Information provided section start
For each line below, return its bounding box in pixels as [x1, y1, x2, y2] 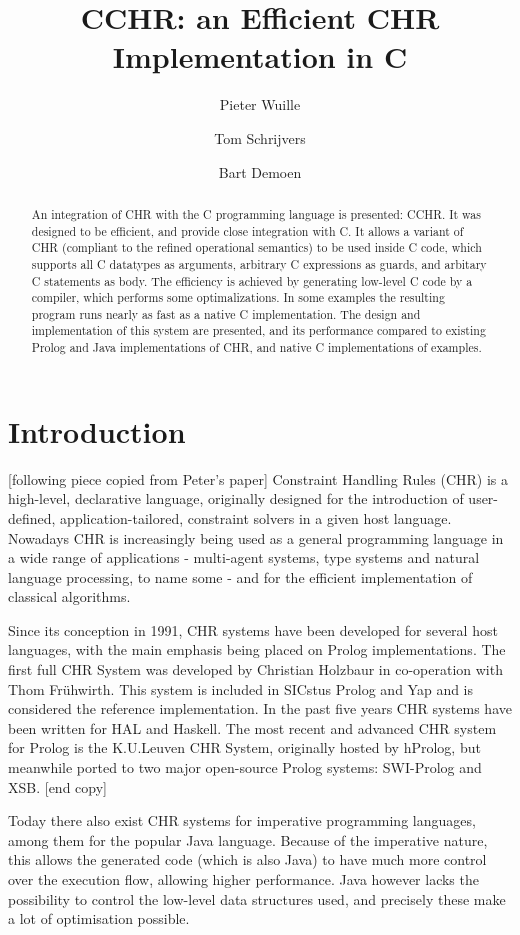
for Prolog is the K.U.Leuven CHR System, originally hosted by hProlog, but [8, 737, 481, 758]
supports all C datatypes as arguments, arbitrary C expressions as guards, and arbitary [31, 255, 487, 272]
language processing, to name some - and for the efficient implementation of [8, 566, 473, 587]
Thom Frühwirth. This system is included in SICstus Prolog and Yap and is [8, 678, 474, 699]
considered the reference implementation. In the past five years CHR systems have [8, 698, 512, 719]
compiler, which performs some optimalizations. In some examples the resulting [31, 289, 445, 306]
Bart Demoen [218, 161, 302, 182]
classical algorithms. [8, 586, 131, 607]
Information provided section end
Information provided section start
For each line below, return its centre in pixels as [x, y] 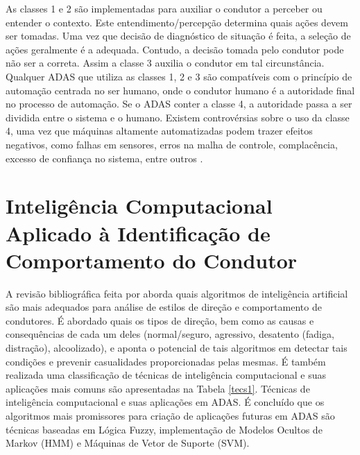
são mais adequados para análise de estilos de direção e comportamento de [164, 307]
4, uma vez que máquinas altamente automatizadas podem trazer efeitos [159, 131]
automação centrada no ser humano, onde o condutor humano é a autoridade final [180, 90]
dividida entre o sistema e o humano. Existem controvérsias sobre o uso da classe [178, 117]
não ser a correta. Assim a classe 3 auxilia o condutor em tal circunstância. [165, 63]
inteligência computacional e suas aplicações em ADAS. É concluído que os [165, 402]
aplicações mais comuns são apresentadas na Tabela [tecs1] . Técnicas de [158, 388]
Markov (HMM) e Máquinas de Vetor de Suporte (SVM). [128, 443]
Information provided section end
Information provided section start
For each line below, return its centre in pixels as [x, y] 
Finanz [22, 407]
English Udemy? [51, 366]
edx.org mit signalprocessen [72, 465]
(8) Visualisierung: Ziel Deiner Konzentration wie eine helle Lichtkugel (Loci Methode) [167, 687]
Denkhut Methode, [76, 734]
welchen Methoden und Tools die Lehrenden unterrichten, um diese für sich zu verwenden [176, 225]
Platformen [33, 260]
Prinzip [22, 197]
Information provided section end
### Required action:
Repeat, exactly as they stand above, the lines from the line with "Finanz [22, 407]" to the line with "Prinzip [22, 197]", both lines included.

### Finished exercise:
Finanz [22, 407]
English Udemy? [51, 366]
edx.org mit signalprocessen [72, 465]
(8) Visualisierung: Ziel Deiner Konzentration wie eine helle Lichtkugel (Loci Methode) [167, 687]
Denkhut Methode, [76, 734]
welchen Methoden und Tools die Lehrenden unterrichten, um diese für sich zu verwenden [176, 225]
Platformen [33, 260]
Prinzip [22, 197]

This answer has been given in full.